___ AVAILABLE DATA ___

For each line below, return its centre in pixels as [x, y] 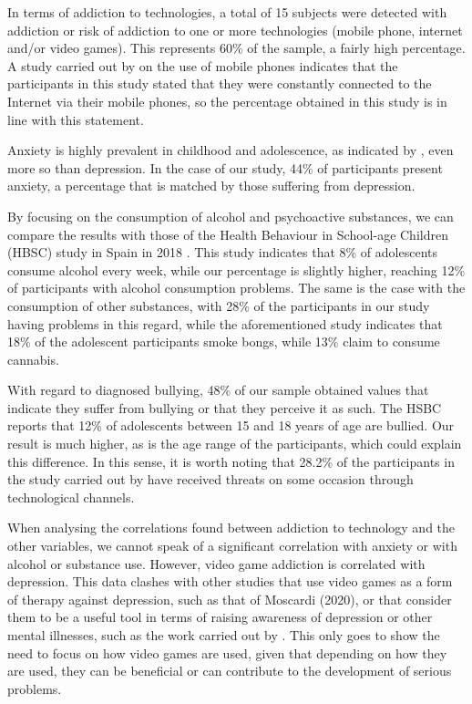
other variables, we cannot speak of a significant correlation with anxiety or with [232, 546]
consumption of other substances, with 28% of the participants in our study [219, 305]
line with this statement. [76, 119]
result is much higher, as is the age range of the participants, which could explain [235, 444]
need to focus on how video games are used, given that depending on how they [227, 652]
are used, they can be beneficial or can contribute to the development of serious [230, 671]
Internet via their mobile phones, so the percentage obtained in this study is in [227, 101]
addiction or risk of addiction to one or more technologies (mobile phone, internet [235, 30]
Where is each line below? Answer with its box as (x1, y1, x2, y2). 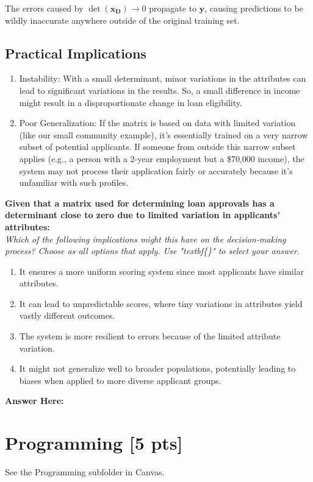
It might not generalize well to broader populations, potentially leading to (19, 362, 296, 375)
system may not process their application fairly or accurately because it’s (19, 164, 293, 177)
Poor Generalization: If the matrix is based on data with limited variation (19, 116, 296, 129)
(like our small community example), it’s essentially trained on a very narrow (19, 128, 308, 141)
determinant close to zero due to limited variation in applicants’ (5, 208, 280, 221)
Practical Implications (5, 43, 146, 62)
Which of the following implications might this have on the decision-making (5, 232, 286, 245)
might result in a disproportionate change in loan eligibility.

___

AIM OF THE EXERCISE
Work through the records above. Copy every line with the string "might".

TASK RESULT
It might not generalize well to broader populations, potentially leading to (19, 362, 296, 375)
Which of the following implications might this have on the decision-making (5, 232, 286, 245)
might result in a disproportionate change in loan eligibility.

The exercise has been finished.